Bush, Trump y Putin
El mandatario estadounidense estaba asombrado. Era cómo el gobernante ruso había tratado de influir en él. Lo dicho y la forma, eso le seguía causando asombro. “No está bien informado”, se quejó. “Es como discutir con un alumno de octavo grado con sus datos equivocados”.
George W. Bush era el presidente y recordaba ante sus invitados una reunión con Vladimir Putin. Se veía preocupado.
Aunque cuando uno lee los detalles de los encuentros entre Bush y Putin se preocupa más, porque hoy quien ocupa la Casa Blanca es Donald Trump.

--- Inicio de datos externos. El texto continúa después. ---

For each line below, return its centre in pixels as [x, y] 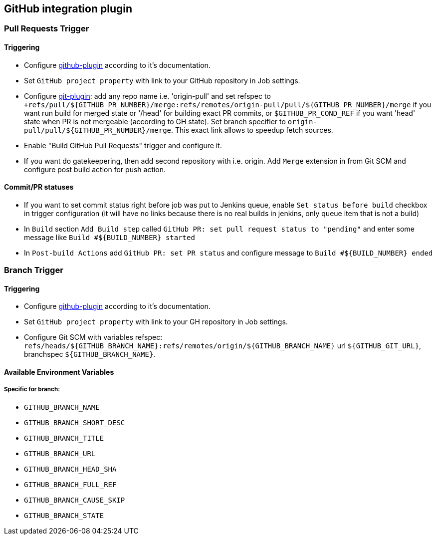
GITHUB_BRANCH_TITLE [64, 438]
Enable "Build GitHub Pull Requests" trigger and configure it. [123, 145]
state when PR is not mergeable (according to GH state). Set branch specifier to [155, 121]
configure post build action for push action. [95, 169]
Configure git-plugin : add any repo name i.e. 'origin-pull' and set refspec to [147, 96]
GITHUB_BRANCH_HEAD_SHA [70, 469]
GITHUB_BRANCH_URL [60, 453]
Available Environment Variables [59, 372]
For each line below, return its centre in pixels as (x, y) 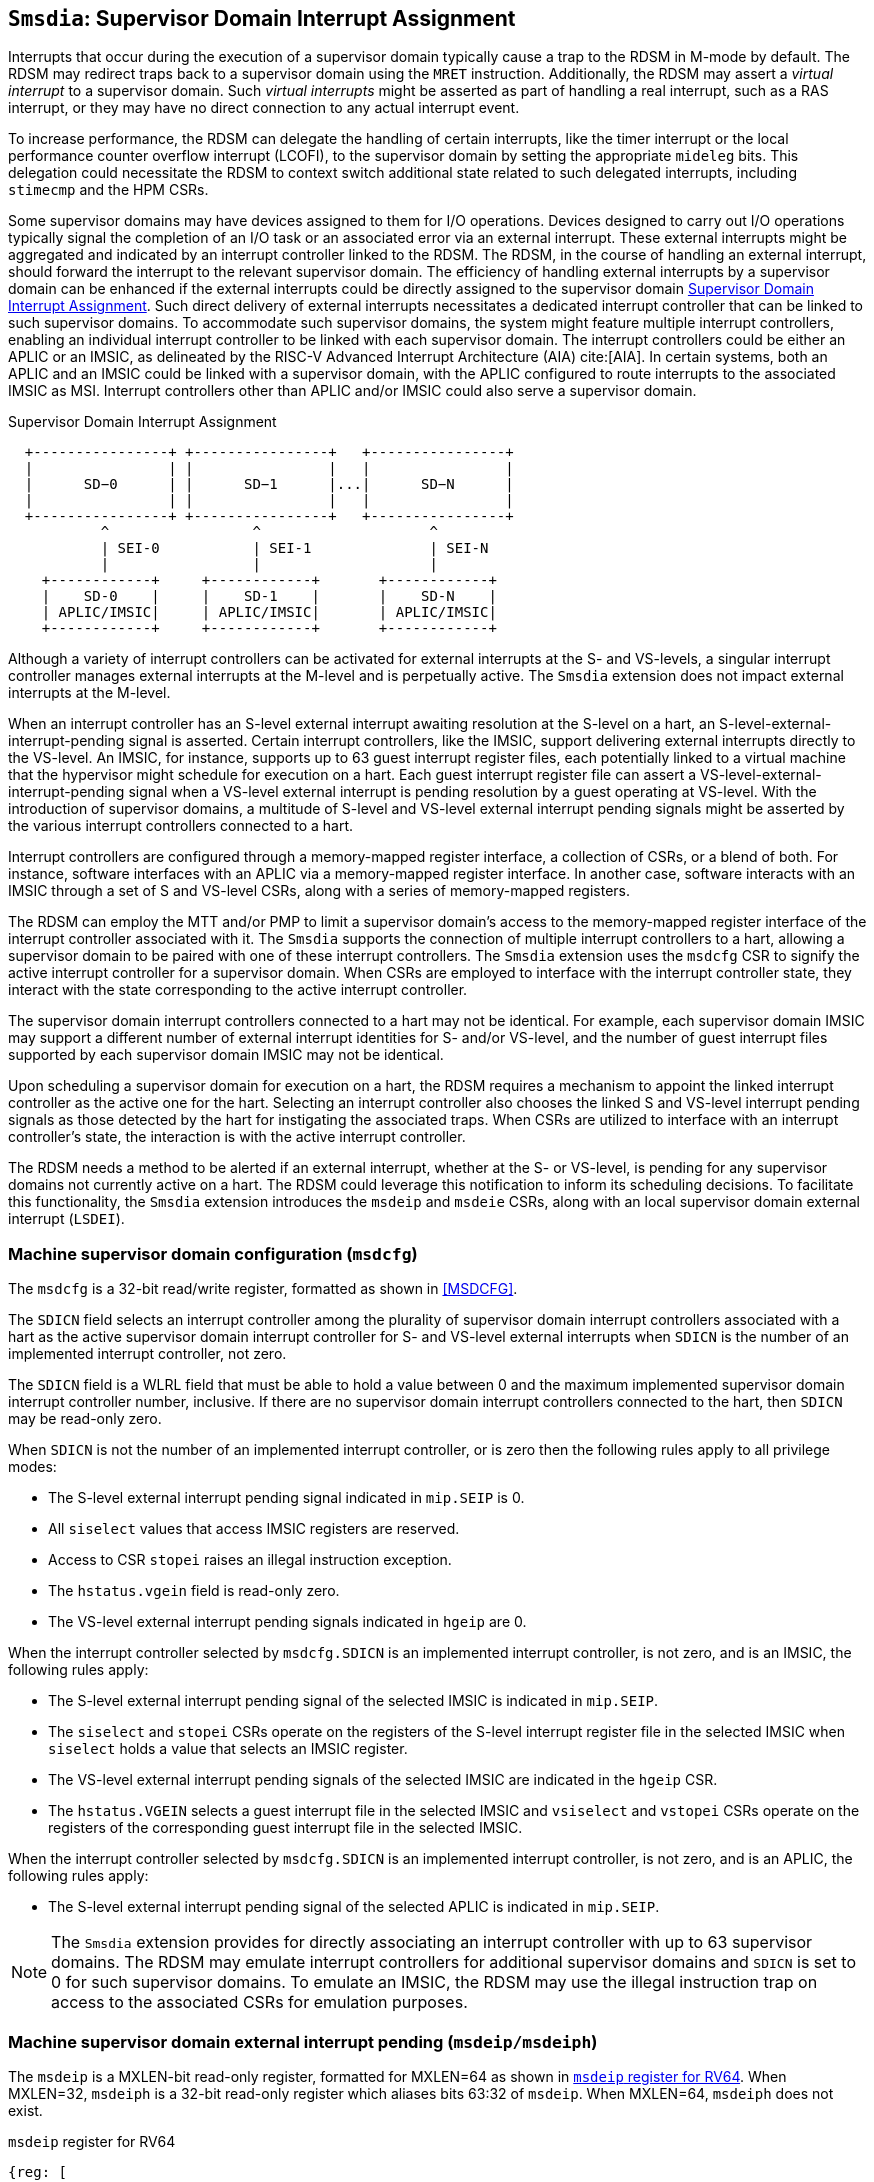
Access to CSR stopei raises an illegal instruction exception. (250, 1560)
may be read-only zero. (85, 1419)
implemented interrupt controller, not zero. (147, 1354)
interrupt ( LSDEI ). (66, 1219)
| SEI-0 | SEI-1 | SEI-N (294, 548)
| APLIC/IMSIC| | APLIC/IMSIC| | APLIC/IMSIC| (269, 612)
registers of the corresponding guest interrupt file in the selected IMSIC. (285, 1828)
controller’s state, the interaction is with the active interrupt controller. (237, 1137)
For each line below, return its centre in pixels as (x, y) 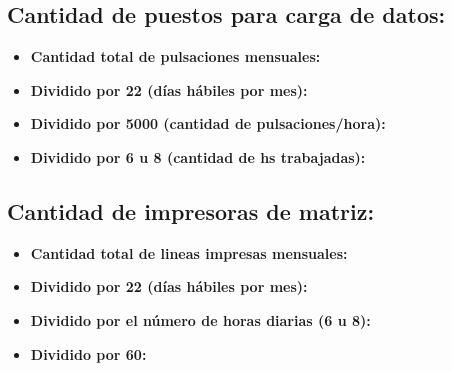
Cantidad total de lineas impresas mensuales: (189, 252)
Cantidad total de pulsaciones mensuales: (175, 56)
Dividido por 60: (88, 353)
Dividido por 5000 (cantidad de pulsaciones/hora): (208, 123)
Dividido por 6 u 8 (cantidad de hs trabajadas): (198, 156)
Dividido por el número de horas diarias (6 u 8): (200, 319)
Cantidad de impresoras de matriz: (191, 210)
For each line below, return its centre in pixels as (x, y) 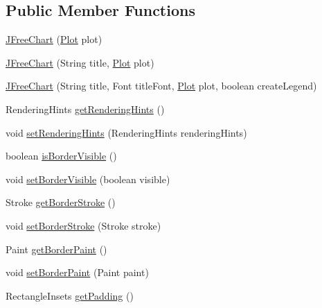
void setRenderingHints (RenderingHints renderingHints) (126, 132)
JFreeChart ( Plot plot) (54, 39)
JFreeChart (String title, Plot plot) (80, 62)
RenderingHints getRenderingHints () (85, 109)
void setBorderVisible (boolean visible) (88, 179)
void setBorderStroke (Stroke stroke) (83, 225)
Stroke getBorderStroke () (61, 202)
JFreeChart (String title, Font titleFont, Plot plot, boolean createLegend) (161, 86)
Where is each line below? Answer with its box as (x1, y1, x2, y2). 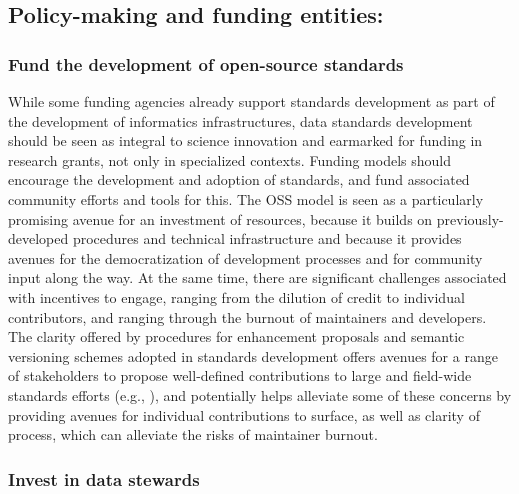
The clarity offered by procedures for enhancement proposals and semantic (8, 326, 465, 347)
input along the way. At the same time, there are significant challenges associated (8, 267, 507, 288)
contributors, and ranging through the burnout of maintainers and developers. (8, 306, 487, 327)
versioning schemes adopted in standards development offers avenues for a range (8, 345, 498, 366)
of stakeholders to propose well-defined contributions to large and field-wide (8, 365, 472, 386)
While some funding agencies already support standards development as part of (8, 91, 495, 111)
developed (8, 228, 69, 249)
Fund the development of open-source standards (8, 51, 404, 76)
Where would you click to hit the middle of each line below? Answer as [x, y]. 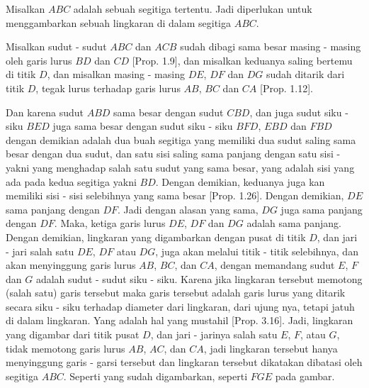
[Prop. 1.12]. [286, 88]
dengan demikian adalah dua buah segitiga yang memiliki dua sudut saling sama [181, 139]
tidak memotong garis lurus [66, 348]
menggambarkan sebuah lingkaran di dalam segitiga [118, 22]
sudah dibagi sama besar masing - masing [271, 46]
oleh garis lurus [39, 60]
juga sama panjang [322, 209]
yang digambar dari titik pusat [73, 334]
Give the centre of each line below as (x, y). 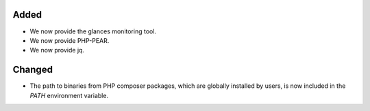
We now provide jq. (57, 50)
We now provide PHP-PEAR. (70, 40)
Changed (33, 70)
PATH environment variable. (69, 95)
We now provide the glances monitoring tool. (93, 31)
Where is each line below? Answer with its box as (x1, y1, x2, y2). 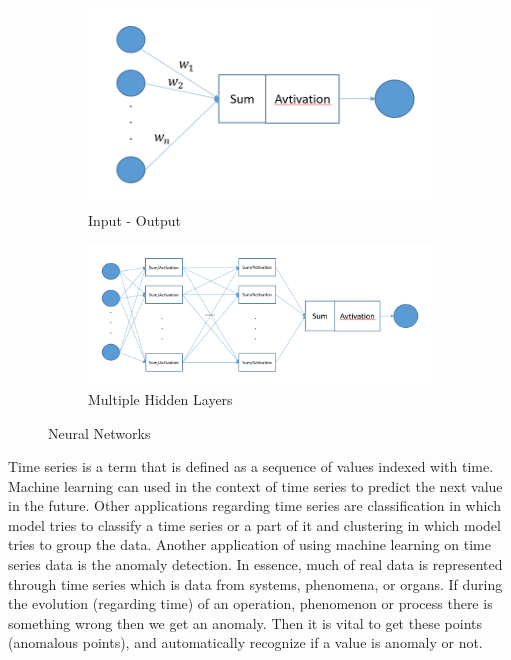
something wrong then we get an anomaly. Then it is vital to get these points (8, 612, 482, 633)
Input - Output (88, 209, 181, 230)
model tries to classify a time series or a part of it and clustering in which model (8, 514, 501, 535)
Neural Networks (48, 422, 151, 443)
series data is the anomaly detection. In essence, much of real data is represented (8, 554, 503, 575)
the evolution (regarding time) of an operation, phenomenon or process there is (8, 593, 493, 614)
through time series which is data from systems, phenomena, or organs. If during (8, 573, 503, 594)
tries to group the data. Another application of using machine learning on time (8, 534, 491, 555)
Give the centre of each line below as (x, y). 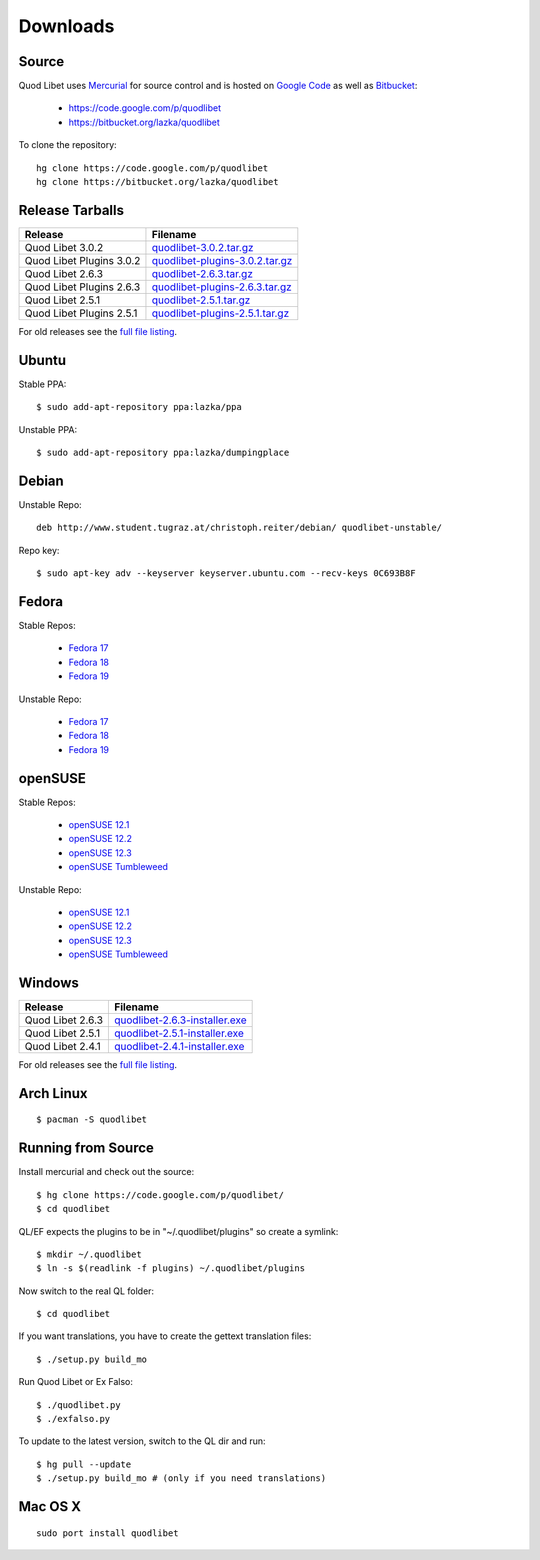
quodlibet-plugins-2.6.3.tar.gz (221, 287)
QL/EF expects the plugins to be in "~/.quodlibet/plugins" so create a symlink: (178, 1231)
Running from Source (86, 1148)
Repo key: (39, 550)
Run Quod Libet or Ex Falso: (76, 1382)
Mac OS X (50, 1506)
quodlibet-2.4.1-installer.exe (179, 1047)
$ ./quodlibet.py (78, 1404)
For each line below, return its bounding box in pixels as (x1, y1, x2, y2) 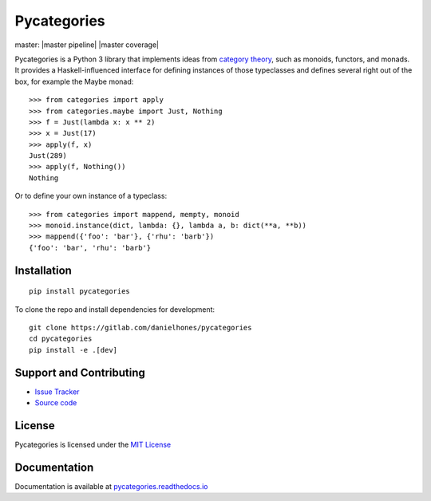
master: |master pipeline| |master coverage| (14, 40, 160, 49)
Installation (14, 263, 72, 277)
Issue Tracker (34, 387, 80, 396)
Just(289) (29, 152, 67, 160)
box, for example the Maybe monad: (14, 77, 134, 86)
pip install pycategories (29, 287, 131, 296)
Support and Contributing (14, 365, 145, 379)
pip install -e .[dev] (29, 345, 118, 354)
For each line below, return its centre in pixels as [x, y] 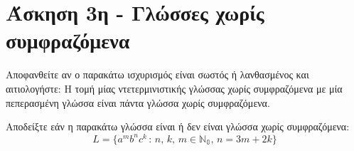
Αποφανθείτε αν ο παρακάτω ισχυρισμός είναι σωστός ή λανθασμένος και [157, 74]
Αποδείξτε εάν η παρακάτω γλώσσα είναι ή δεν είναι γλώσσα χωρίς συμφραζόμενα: [178, 126]
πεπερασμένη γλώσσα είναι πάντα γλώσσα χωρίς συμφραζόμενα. [138, 102]
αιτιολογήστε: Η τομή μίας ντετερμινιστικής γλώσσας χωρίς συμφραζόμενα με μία [174, 88]
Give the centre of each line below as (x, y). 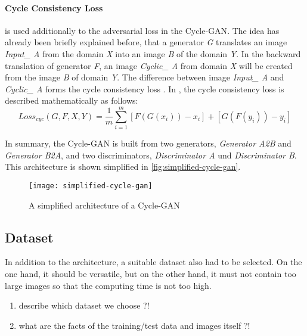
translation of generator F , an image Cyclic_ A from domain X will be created (149, 65)
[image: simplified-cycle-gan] (91, 186)
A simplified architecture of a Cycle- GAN (104, 205)
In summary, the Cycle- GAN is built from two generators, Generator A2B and (148, 143)
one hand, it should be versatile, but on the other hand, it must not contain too (151, 273)
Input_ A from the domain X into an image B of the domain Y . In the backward (153, 53)
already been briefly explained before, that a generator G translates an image (146, 42)
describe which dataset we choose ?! (84, 305)
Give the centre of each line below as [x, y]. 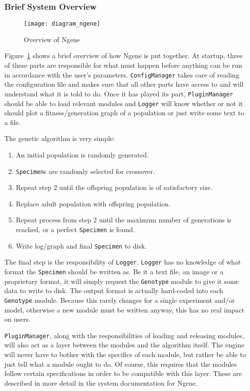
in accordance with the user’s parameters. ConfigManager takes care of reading [122, 74]
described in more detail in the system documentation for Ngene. [101, 383]
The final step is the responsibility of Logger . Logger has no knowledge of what [123, 262]
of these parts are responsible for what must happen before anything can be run [123, 65]
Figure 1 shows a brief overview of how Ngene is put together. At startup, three [124, 55]
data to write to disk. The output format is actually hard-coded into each [114, 290]
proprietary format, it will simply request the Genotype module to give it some [122, 281]
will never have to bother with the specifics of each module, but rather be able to [125, 354]
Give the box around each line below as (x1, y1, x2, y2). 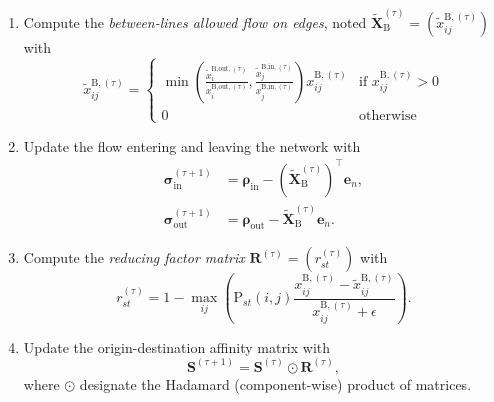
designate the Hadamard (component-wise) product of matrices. (79, 373, 472, 394)
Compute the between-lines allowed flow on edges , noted (23, 11, 367, 32)
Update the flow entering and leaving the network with (23, 135, 361, 156)
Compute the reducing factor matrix (23, 247, 245, 268)
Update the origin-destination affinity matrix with (23, 336, 331, 357)
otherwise (358, 108, 417, 123)
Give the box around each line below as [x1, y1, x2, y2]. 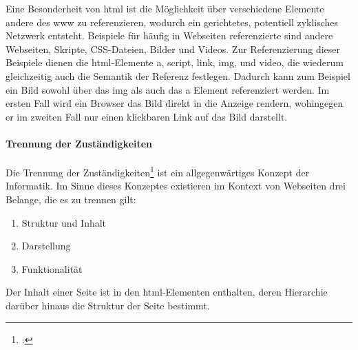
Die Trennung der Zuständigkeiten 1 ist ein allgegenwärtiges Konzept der [6, 163, 310, 179]
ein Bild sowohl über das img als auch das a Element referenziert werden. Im [6, 82, 330, 96]
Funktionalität [21, 261, 83, 276]
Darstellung [21, 238, 71, 253]
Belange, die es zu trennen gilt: [6, 192, 136, 206]
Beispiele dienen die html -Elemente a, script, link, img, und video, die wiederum [6, 55, 344, 70]
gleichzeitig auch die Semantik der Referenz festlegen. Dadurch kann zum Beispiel [6, 68, 350, 83]
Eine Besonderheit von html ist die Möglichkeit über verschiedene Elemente [6, 1, 324, 15]
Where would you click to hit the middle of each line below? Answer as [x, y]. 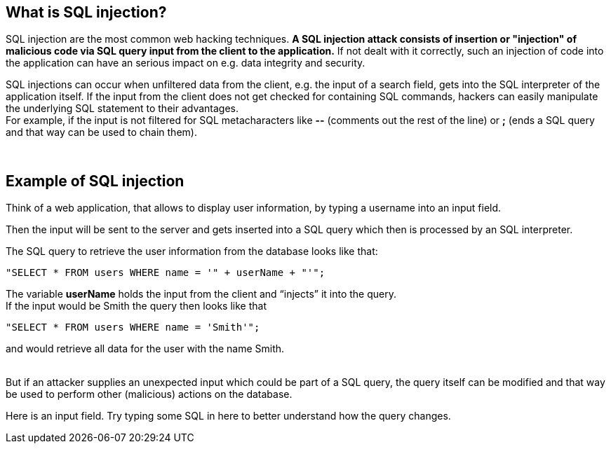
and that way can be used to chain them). [101, 132]
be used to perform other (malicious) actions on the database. [149, 394]
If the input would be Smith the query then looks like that [136, 306]
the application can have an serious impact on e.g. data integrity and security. [186, 63]
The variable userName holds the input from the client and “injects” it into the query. [201, 294]
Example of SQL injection [95, 181]
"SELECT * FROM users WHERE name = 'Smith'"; [133, 327]
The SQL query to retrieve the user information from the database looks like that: [192, 251]
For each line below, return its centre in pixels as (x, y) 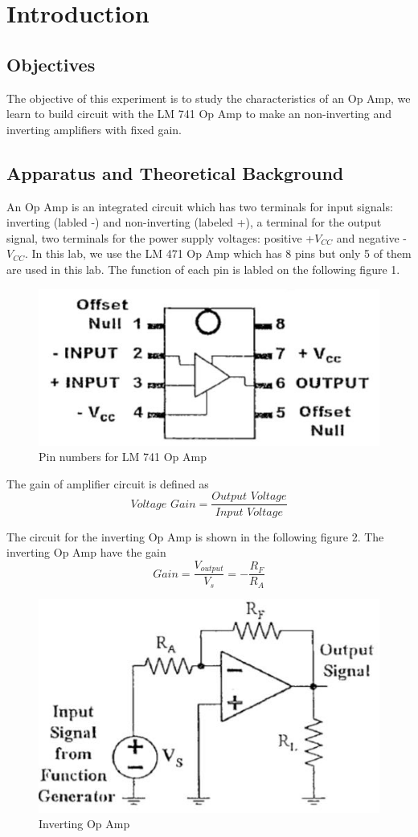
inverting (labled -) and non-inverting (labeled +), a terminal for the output (194, 222)
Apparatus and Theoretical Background (175, 172)
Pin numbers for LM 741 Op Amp (123, 457)
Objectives (51, 64)
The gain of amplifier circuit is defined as (108, 483)
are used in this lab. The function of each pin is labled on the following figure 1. (203, 269)
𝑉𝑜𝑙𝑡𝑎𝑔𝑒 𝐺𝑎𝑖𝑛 (163, 504)
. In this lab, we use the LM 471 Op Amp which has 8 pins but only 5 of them (218, 253)
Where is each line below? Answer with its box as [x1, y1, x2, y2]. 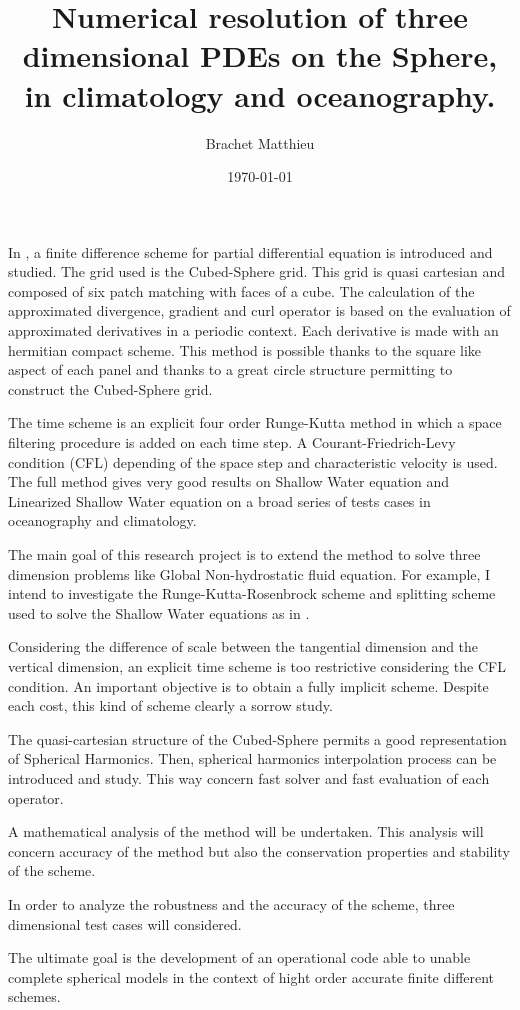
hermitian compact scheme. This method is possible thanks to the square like [8, 339, 482, 360]
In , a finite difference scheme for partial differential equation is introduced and [8, 241, 493, 262]
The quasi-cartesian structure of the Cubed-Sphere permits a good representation [8, 728, 507, 749]
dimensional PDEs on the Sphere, [22, 35, 498, 76]
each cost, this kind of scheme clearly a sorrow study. [8, 695, 333, 716]
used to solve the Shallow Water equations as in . [8, 602, 310, 623]
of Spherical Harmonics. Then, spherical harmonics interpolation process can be [8, 748, 497, 769]
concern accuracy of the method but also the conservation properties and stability [8, 840, 510, 861]
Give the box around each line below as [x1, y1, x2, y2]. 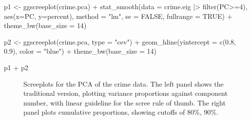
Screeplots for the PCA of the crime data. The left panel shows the [23, 78, 224, 89]
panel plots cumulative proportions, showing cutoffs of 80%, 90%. [23, 107, 218, 117]
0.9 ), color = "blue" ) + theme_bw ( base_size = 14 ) [4, 46, 156, 56]
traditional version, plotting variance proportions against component [23, 88, 228, 98]
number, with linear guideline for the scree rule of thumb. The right [23, 97, 226, 107]
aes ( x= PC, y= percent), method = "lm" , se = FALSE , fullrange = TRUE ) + [4, 11, 232, 21]
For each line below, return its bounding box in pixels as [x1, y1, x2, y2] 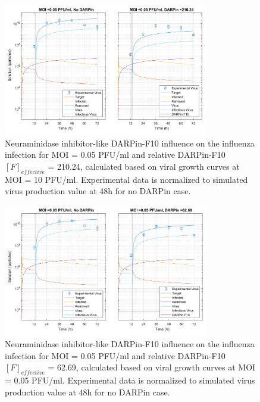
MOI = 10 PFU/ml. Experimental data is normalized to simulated [5, 173, 248, 185]
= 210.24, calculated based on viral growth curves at [48, 160, 240, 173]
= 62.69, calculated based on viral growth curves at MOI [48, 361, 256, 373]
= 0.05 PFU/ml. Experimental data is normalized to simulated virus [5, 373, 255, 386]

Fue en el verano de 2006. Habían transcurrido cinco años desde que Bush pronunciara unas palabras que luego ha lamentado siempre. Aquello de que le había mirado a los ojos a Putin y encontrado que era un hombre “de fiar”: de declaración ilusa y hasta estúpida, se había convertido en un error a reconocer una y otra vez. Ahora, en Camp David, durante una visita del primer ministro de Dinamarca, Bush narraba a sus invitados una historia de creciente exasperación y distanciamiento en las relaciones bilaterales entre Moscú y Washington.
La referencia a Putin no era gratuita. Estaba a punto de realizarse la cumbre anual de las naciones del G-8 y por primera vez Rusia era el país anfitrión del evento. Bush temía que la sesión estuviera dominada por preguntas sobre un gobierno autocrático sirviendo de sede para una reunión de naciones democráticas.
“Creo que Putin ya no es un demócrata”, le dijo Bush semanas después al primer ministro de Eslovenia. “Es un zar. Creo que lo hemos perdido”.
El presidente Bush buscó un primer encuentro con Putin en 2001, porque entonces consideraba que la amenaza mayor para EEUU provenía de China y era mejor tener a Moscú de su parte.
Al principio atribuyó las demandas y la paranoia de Putin a quienes lo rodeaban, exonerando al presidente ruso.
Por ejemplo, en una conversación privada con Bush, Putin afirmó que Rusia había disminuido las importaciones de muslos de pollo estadounidense porque, de forma deliberada, les enviaban pedazos de menor calidad.
“Sé que tienen plantas procesadoras separadas, de pollos para América y de pollos para Rusia”, dijo Putin a Bush.
Bush estaba asombrado. “Vladimir, estás equivocado”.
“Mi gente me ha dicho que eso es cierto”, insistió Putin.
Sin embargo, las diferencias entre ambos fueron en aumento. Por ejemplo, en una reunión Putin defendió su control sobre la prensa en Rusia.
“No me vengan a dar lecciones sobre la libertad de prensa”, dijo, “no después de que despidieron a ese periodista”.
“Vladimir, ¿estás hablando de Dan Rather?”, preguntó Bush.
“Sí”, respondió Putin.
Bush le explicó a Putin que él personalmente no tenía nada que ver con que Rather perdiera su trabajo. “Te sugiero encarecidamente que no digas eso en público”, agregó. “Los estadounidenses pensarán que no entiendes nuestro sistema”.
Cuando hoy 16 de julio Trump y Putin se reúnan en Helsinki, Finlandia, el autócrata ruso seguirá tan ignorante de la democracia americana, pero tendrá a su lado alguien con quien compartir afinidades, opiniones y errores.
Trump ha hecho el milagro de dejar a los peces escuálidos y a los panes duros: uno comienza a ver con otros ojos a Bush: ya no lo contempla tanto como el incapaz y soberbio —ese ranchero millonario texano interpretado por Rock Hudson en Gigante—, ni tampoco solo como el jefe de Estado arrogante de una nación poderosa, interesada en venderle Coca-Colas y McDonald’s al resto del mundo.
Con Trump no hay película vista ni imaginada, y lo que quiere venderle a Europa son cohetes y bombas.
Sin pausa que refresque, Trump y Putin se reunirán a solas, sin traductores de por medio. Y se entenderán bien. Porque la razón puede hablar mil lenguas, pero el despropósito una y es poderosa.